Our data suggest that MDIs with spacers may be as efficacious as nebulizers for the treatment of wheezing in children aged 2 to 24 months in the ED. Compared with nebulizers, they appear to have less impact on heart rate and to be associated with a lower admission rate in those patients with a severe wheezing episode. In addition, the potential to provide an efficient, easier method of delivering albuterol to infants and young children makes MDIs with spacers an attractive alternative treatment modality in the ED.

Corresponding author and reprints: Annette Delgado, MD, Division of Emergency Medicine, Jacobi Medical Center, 1400 Pelham Pkwy S, Room 1W20, Bronx, NY 10461.

Accepted for publication September 5, 2002.

This study was presented in part at the Ambulatory Pediatric Association Annual Meeting, Washington, DC, May 8, 1996.
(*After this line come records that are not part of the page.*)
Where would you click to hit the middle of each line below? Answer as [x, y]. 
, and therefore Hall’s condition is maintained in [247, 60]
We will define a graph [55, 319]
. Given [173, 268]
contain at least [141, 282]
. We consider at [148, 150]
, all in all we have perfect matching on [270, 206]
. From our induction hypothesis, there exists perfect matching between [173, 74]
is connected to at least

We thank the Monaghan Medical Corporation for providing the Aerochambers used in this study. We also thank the pediatric emergency department nursing staff at Jacobi Medical Center for their assistance in recruiting patients for this study.

The administration of bronchodilator therapy to infants and young children is often difficult in a busy ED. Although MDIs with spacer devices have provided an efficient method of administering bronchodilators to children older than 2 years, their use in young children has not been well evaluated.

This study suggests that MDIs with spacers may be as efficacious as nebulizers for the ED treatment of wheezing in infants and children aged 2 years or younger and may be associated with a lower hospitalization rate and less increase in heart rate in patients with a more severe asthma exacerbation.